SasView / sasview

Code for the SasView application.
BSD 3-Clause "New" or "Revised" License
47 stars 41 forks source link

PDB loader generates bogus errors #2870

Open butlerpd opened 2 months ago

butlerpd commented 2 months ago

Describe the bug When loading some PDB files, such as the Apoferritin one, a slew of

ERROR: list index out of range

gets thrown. @krzywon says these are bogus due to something in the faster reading of pdb. The file eventually loads and can be drawn and a curve generated.

To Reproduce Steps to reproduce the behavior:

  1. In the Generic Scattering Calculator load the aporferritin pdb (which cannot be attached apparently) or try another large pdb file.
  2. see the errors in the Log Explorer

Expected behavior No errors thrown

Screenshots If applicable, add screenshots to help explain your problem.

SasView version (please complete the following information):

Operating system (please complete the following information):

krzywon commented 1 month ago

I did more digging on this and my initial guess was wrong.

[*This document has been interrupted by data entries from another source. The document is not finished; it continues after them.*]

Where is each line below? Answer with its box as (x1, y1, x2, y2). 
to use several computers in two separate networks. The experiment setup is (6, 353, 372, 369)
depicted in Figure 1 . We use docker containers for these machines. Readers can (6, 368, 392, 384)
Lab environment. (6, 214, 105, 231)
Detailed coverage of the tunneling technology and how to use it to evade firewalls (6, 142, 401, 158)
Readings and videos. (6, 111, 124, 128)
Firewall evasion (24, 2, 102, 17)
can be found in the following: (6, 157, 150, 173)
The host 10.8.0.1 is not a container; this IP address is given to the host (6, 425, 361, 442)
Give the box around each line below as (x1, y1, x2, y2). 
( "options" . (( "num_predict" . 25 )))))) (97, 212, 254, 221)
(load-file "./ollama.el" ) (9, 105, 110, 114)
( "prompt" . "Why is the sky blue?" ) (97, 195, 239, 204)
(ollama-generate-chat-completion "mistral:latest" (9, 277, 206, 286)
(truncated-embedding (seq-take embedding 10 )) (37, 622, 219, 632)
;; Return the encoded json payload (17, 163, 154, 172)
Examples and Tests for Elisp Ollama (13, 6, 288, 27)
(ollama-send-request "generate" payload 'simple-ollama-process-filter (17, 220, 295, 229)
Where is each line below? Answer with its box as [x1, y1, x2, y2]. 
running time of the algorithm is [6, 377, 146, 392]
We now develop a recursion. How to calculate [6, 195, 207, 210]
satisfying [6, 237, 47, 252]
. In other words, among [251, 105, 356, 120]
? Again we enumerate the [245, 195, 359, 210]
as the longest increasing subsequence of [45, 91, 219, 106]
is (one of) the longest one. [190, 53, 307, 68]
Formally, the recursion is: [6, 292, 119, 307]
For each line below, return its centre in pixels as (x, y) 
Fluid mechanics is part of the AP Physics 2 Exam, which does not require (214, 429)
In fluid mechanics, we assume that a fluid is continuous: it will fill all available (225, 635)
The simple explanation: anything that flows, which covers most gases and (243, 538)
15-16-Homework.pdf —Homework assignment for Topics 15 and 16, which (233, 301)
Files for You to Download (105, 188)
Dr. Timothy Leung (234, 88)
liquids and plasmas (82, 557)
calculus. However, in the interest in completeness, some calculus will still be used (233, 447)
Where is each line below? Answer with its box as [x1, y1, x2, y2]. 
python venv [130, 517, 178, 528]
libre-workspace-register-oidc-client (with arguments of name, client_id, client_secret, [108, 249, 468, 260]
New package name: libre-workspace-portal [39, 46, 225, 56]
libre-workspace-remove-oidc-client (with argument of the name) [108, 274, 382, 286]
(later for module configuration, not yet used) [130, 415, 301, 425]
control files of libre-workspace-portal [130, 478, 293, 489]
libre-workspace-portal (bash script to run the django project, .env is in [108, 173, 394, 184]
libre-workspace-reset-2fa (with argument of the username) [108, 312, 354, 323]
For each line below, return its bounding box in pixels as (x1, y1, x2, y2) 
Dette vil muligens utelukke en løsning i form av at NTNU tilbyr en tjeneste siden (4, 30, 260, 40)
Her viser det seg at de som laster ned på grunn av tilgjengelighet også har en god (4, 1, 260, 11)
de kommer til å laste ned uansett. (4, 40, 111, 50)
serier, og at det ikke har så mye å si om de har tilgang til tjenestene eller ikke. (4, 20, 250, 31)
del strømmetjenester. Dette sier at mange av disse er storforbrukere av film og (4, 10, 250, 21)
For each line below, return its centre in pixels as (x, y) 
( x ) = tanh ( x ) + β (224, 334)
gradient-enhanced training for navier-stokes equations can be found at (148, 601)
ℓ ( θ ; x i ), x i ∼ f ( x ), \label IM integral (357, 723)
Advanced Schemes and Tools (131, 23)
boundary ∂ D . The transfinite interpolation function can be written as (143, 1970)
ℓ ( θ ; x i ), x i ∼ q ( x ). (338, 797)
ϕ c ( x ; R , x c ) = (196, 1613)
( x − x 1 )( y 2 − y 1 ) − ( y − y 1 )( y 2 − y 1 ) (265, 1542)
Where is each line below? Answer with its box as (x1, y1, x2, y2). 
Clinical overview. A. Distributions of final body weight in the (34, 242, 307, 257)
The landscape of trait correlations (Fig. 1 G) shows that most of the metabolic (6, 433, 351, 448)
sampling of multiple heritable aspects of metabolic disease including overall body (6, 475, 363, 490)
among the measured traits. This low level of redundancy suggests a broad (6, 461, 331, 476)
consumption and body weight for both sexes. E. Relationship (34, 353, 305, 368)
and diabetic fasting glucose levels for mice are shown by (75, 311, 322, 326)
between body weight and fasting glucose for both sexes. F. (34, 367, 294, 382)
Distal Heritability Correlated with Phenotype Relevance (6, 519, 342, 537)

The issue is related to creating atomic connections to lines in files that seem to be individual atoms, but that aren't read in as atoms by the PDB reader.

To reproduce:

  1. Open SasView (verified in v5.0.5 and above).
  2. Open the Generic Scattering Calculator Tool.
  3. Open 1n04.pdb as Nuclear Data.
  4. 31 list index out of range errors are thrown

More information: In the 1n04.pdb file, after line 5801, the label for the atoms changes from ATOM to TER and then to HETATM. The ATOM lines are loaded as atomic points, but the later values are ignored. When creating atomic connections (CONECT lines), many connections are linking atoms labeled as TER and HETATM, but they are not in the list of atoms generated by the PDB reader. This is where the index out of range errors are coming from.

The real issue: This could be one of two things. The first - malformed data sets. The data sets might not have the correct labels on each line. The second - the reader does not read all values from the file correctly. The first is harder to handle and we would need to know what alternate nomenclature is used for atomic lines in PDB files.

TO start the diagnosis, we need the PDB file specification to figure which it is. If anyone has it, please link/attach it here.

krzywon commented 1 month ago

Found it: https://www.wwpdb.org/documentation/file-format-content/format33/v3.3.html

Reading through this, HETATM represent "non-standard" chemical coordinates. These will likely need to be read in.